In the peripheral nervous system, clusters of neurons with associated nerve fibers and supporting cells are referred to as ganglia.  (In the central nervous system, clusters of neurons are referred to as "nuclei", an unfortunate terminology.)

A.

Dorsal Root (Spinal) Ganglia Slide 65-1N (spinal cord, trichrome) View Virtual Slide

Slide 65-2 (spinal cord, H&E) View Virtual Slide

Slide 65-1 (spinal cord, trichrome) View Virtual Slide

Dorsal root ganglia contain the cell bodies of sensory neurons.  Return to slide #65 and locate a dorsal root ganglion near, but outside, the spinal cord.  The neuron cell bodies belong to large, pseudounipolar sensory neurons that have a single "T-shaped" process; these are theafferent fibers carrying sensory information from the periphery (sensory receptors in the skin, joints and muscles that respond to touch, temperature, pain, stretch) to the dorsal horn, where they synapse on neurons in the spinal cord. NOTE: these sensory neurons are an exception to the typical neuron, in that they do not have separate dendrites and an axonal process, but rather one branched process that serves both functions. Many of the clusters of sensory neuron cell bodies are peripheral in the ganglion, and others lie between bundles of nerve fibers running in parallel through the ganglion. There are no synapses in these ganglia. You will seldom see a process coming from the cell body, since cells are pseudounipolar and the process will not usually be included in the plane of section.   The nuclei in dorsal root ganglia are generally located centrally in the cell bodies of the neurons.

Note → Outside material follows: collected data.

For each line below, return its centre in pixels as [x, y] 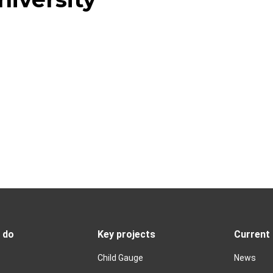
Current [252, 234]
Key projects [126, 234]
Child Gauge [120, 257]
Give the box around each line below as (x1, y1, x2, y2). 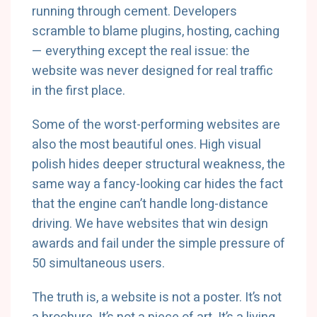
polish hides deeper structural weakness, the (32, 155, 285, 174)
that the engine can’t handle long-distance (32, 195, 268, 214)
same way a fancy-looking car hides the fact (32, 175, 283, 194)
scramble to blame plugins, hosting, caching (32, 22, 279, 41)
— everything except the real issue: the (32, 42, 250, 61)
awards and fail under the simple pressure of (32, 234, 285, 253)
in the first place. (32, 81, 125, 100)
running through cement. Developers (32, 2, 237, 21)

Numerous satellite cells (a type of glial cell) form a prominent capsule around each cell body evident in H&E-stained slide 65-2 View Image and Masson-stained slides 65-1 View Image and 65-1N View Image. Just as in the spinal cord, many neurons may appear shrunken and surrounded by an empty space due to poor fixation. The perikarya of surrounding glial cells are typically much smaller than neurons, and their nuclei contain markedly less euchromatin.

B.

Autonomic ganglia Slide 74 (sympathetic ganglion, toluoidine blue) View Virtual Slide

Slide 250-1 (vagina, H&E) View Virtual Slide

Slide 250-2 (vagina, trichrome) View Virtual Slide

Slide 75 (seminal vesicle, H&E) View Virtual Slide

Autonomic ganglia contain cell bodies of sympathetic or parasympathetic motor neurons, which receive synaptic input from preganglionic autonomic neurons whose cell bodies are located in the CNS. The autonomic motor neurons in the ganglia send efferent fibers (postganglionic autonomic nerve fibers) to innervate cardiac muscle fibers of the heart and smooth muscle fibers of body organs and glands. Examine a sympathetic ganglion in slide #74.  Compare this autonomic ganglion with the dorsal root (spinal) ganglia studied above.  The neuron cell bodies are often more widely dispersed, with a meshwork of nerve fibers lying between them, and the nerve fibers generally are not as well organized. Unlike the dorsal root ganglia, which have no synapses and therefore no neuropil, in sympathetic ganglia many preganglionic sympathetic fibers from the spinal cord synapse on the sympathetic neurons, and others travel through the ganglia without synapsing. The cell bodies of sympathetic neurons are smaller than those of sensory neurons in the dorsal root ganglion, and often have eccentrically placed nuclei. The cell profile appears somewhat angular, since these cells are multipolar, and the roots of their processes are often included in the plane of section. The satellite cells (glial cells) are sparse and less apparent. Parasympathetic ganglia  are located in the organ that is being innervated.  Go to slide #250 (vagina) stained with H&E View Image or Masson trichrome View Image or slide #75 (seminal vesicle) View Image and see if you can identify parasympathetic ganglia amongst large blood vessels and nerves in the deep connective tissue in the vaginal wall (outer 1/3), or in the connective surrounding the seminal vesicle.You should be able to distinguish dorsal root (spinal) ganglia from autonomic ganglia and to identify neurons and satellite cells in these ganglia.  What neuronal perikarya are found outside the CNS? NS2).

Answer

Most neuron cell bodies (perikarya) are within the CNS (central nervous system, i.e. brain and spinal cord).  This includes the perikarya of motor (efferent) neurons located in the ventral (anterior) horn of the spinal cord, but whose axons exit in the spinal nerves to innervate voluntary (skeletal) muscles.  The cell bodies of sensory (afferent) and autonomic (visceral motor) neurons lie outside the spinal cord, in small aggregates of neurons and support cells called ganglia.  The perikarya of sensory neurons are in the dorsal root ganglia.  These pseudounipolar neurons have a T-shaped process, which carries sensory information from the periphery to the spinal cord.  Perikarya of the autonomic (sympathetic and parasympathetic) nervous system neurons are found in ganglia near the spinal cord (sympathetic) or in the target organs (parasympathetic).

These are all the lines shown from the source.